_Provided records:_
* * * * *

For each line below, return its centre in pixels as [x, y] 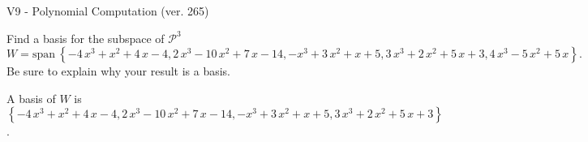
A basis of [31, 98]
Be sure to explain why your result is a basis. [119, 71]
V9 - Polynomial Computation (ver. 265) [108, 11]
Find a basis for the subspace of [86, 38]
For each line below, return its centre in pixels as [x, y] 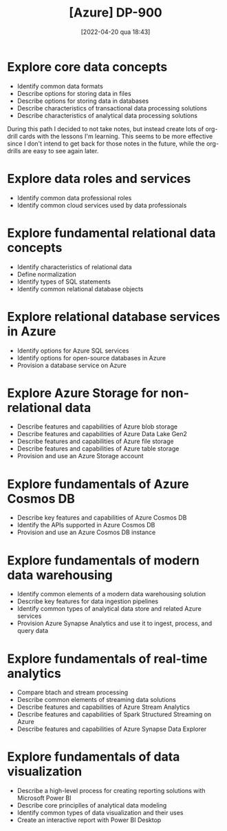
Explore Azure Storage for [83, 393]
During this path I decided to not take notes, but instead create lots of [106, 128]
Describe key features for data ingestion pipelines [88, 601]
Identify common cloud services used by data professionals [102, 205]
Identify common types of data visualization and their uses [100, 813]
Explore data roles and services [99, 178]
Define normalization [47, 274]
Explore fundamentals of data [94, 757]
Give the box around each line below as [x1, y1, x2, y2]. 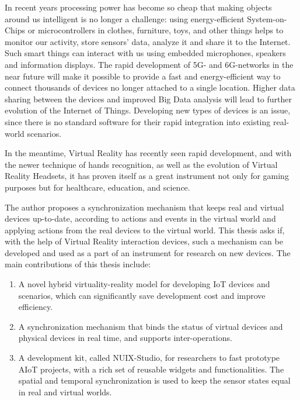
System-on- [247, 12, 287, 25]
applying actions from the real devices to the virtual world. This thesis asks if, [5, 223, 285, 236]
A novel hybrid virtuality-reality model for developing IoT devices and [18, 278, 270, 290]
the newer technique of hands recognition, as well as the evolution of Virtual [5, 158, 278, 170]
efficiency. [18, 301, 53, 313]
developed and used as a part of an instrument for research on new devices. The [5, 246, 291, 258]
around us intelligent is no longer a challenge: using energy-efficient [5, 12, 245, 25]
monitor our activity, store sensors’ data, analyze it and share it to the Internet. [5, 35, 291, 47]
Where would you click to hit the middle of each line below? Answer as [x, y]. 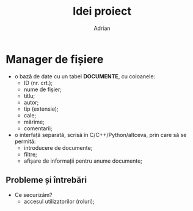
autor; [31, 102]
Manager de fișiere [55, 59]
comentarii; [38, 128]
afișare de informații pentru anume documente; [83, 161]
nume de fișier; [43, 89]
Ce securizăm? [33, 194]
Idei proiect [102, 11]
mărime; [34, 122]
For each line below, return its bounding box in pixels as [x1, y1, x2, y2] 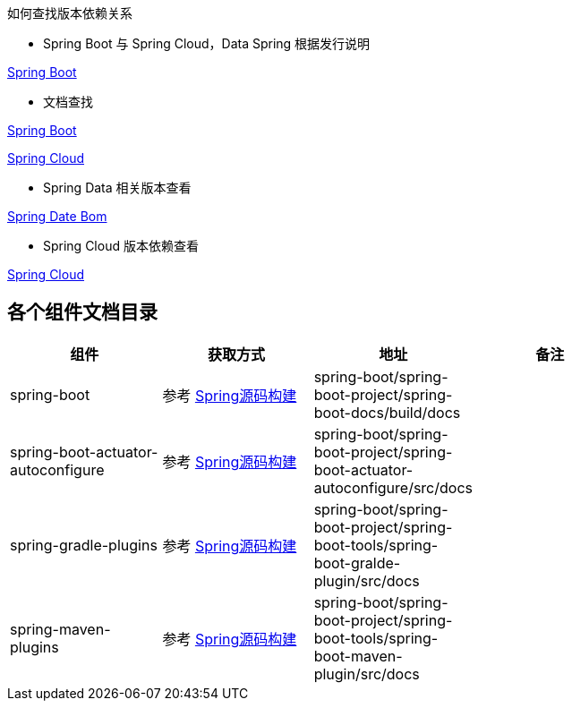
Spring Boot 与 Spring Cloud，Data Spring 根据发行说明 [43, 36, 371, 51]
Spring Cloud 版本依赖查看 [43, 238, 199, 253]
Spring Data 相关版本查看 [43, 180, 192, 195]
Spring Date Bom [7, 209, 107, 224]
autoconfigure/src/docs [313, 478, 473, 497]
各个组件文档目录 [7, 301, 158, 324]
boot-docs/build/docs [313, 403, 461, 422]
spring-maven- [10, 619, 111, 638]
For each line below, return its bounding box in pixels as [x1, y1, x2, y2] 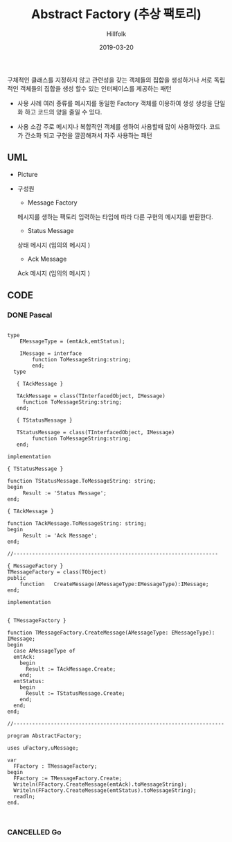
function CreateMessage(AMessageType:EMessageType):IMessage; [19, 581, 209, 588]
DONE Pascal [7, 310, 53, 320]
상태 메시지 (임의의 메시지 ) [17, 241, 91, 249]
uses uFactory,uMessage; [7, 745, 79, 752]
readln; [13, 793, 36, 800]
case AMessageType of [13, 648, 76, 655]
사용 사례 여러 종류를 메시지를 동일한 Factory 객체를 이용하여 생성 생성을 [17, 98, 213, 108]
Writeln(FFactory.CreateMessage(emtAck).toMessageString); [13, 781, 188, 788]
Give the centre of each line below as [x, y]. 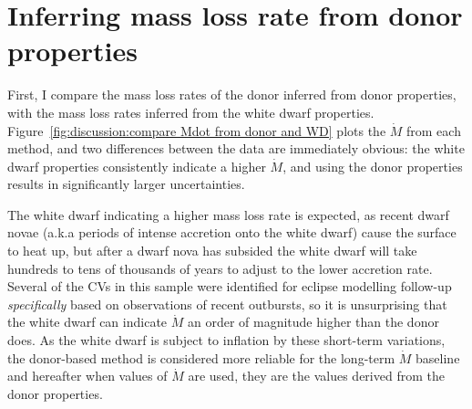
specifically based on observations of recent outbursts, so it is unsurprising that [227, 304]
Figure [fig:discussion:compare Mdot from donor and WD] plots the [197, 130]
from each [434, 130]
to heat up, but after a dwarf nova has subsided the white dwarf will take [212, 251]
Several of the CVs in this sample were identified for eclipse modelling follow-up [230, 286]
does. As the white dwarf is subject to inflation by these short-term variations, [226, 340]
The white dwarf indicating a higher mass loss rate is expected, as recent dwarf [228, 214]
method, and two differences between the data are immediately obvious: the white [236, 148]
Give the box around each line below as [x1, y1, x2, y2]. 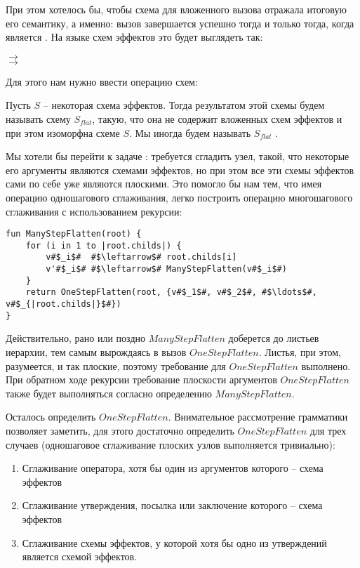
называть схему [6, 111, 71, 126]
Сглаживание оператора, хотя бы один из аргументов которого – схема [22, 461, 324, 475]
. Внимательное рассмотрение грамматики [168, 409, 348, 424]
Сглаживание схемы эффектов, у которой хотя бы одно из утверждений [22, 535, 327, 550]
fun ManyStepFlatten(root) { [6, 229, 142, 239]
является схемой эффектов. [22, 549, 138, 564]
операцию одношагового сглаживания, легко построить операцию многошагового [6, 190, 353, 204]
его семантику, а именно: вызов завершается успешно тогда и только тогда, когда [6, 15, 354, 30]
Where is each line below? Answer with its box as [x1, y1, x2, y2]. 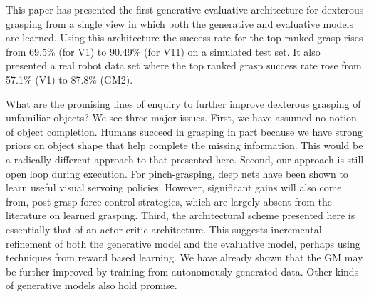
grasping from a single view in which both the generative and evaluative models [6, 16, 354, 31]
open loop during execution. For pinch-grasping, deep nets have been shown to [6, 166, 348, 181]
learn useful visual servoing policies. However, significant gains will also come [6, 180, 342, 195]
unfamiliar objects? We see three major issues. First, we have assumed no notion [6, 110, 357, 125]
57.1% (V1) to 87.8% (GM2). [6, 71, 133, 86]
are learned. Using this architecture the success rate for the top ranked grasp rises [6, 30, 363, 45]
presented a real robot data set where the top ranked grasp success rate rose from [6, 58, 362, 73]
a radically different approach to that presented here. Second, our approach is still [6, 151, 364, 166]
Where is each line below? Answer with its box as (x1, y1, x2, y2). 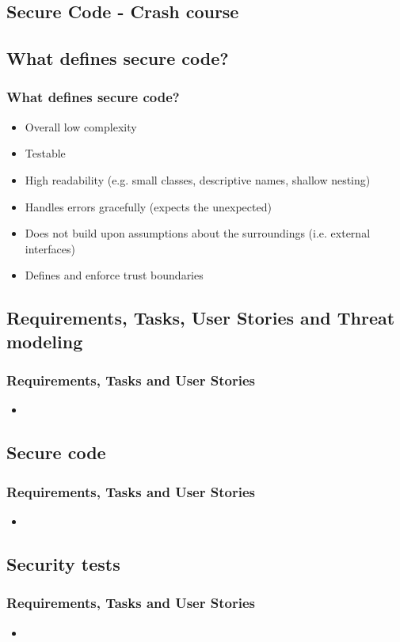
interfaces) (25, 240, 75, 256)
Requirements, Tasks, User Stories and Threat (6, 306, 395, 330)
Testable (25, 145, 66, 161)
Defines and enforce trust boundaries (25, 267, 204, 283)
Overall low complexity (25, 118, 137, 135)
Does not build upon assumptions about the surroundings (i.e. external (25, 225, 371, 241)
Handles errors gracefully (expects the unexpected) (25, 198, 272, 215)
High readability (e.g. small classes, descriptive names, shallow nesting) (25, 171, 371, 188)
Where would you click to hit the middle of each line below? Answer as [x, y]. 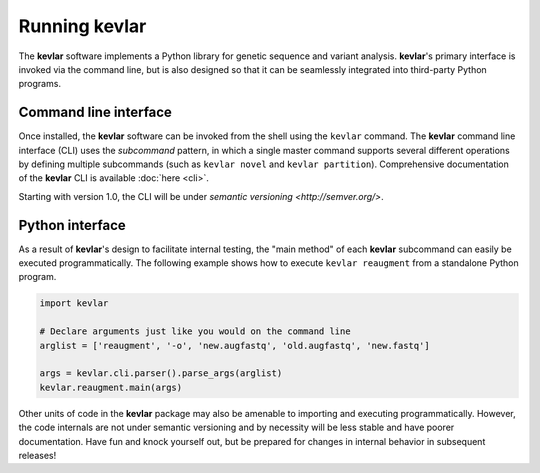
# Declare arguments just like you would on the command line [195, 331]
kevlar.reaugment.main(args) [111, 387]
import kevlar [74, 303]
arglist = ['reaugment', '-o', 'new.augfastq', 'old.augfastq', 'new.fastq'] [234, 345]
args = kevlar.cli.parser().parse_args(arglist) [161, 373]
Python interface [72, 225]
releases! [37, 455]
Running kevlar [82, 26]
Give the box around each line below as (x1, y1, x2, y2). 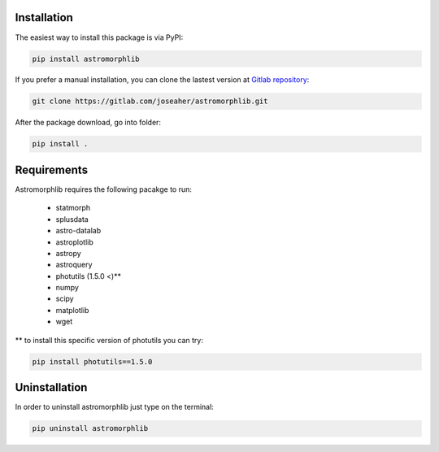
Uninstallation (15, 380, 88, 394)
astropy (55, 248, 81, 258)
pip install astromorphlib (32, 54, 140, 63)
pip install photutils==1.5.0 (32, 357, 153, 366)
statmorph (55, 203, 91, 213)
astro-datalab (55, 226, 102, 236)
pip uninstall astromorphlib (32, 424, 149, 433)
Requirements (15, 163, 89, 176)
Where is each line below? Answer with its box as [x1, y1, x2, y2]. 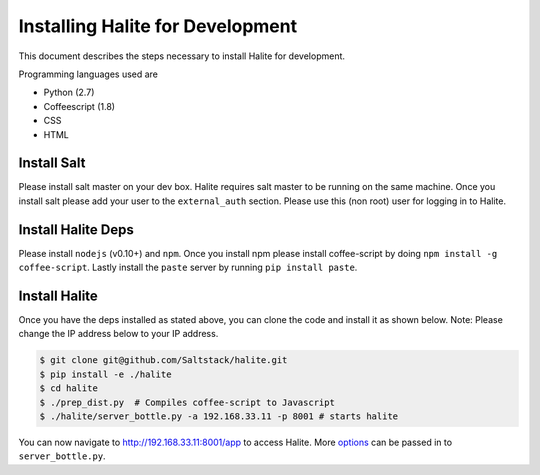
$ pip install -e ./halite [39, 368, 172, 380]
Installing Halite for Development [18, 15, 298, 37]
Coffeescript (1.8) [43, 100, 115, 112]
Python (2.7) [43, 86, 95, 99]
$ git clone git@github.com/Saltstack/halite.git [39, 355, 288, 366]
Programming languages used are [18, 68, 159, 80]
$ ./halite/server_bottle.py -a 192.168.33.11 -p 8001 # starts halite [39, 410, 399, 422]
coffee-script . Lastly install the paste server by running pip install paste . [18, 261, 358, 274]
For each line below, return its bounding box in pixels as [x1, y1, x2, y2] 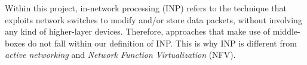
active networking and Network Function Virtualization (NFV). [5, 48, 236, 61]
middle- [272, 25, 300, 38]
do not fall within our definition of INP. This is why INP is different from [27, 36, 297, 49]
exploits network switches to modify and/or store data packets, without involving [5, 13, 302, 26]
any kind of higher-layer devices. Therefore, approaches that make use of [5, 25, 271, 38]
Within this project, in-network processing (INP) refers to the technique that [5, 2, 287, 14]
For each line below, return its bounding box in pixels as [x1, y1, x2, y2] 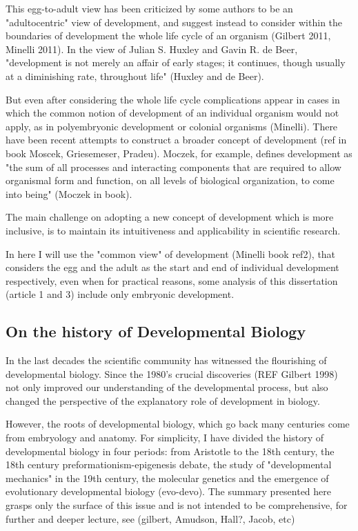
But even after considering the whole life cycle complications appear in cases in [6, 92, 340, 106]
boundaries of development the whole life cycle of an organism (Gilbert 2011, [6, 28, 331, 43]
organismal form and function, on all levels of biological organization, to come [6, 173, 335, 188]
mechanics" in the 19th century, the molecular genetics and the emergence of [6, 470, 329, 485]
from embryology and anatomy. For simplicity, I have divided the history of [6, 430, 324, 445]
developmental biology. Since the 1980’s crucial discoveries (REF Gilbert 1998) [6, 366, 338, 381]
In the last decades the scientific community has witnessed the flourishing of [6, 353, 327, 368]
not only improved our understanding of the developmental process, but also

* * * * *

_Work task:_
For this exercise, reproduce exactly the lines of the records above from the one with "Explore fundamentals of data [94, 757]" up to and including the one with "A novel hybrid", without pictures.

_Problem solution:_
Explore fundamentals of data [94, 757]
Give the box around each line below as [x1, y1, x2, y2]. 
System-on- [247, 12, 287, 25]
applying actions from the real devices to the virtual world. This thesis asks if, [5, 223, 285, 236]
A novel hybrid virtuality-reality model for developing IoT devices and [18, 278, 270, 290]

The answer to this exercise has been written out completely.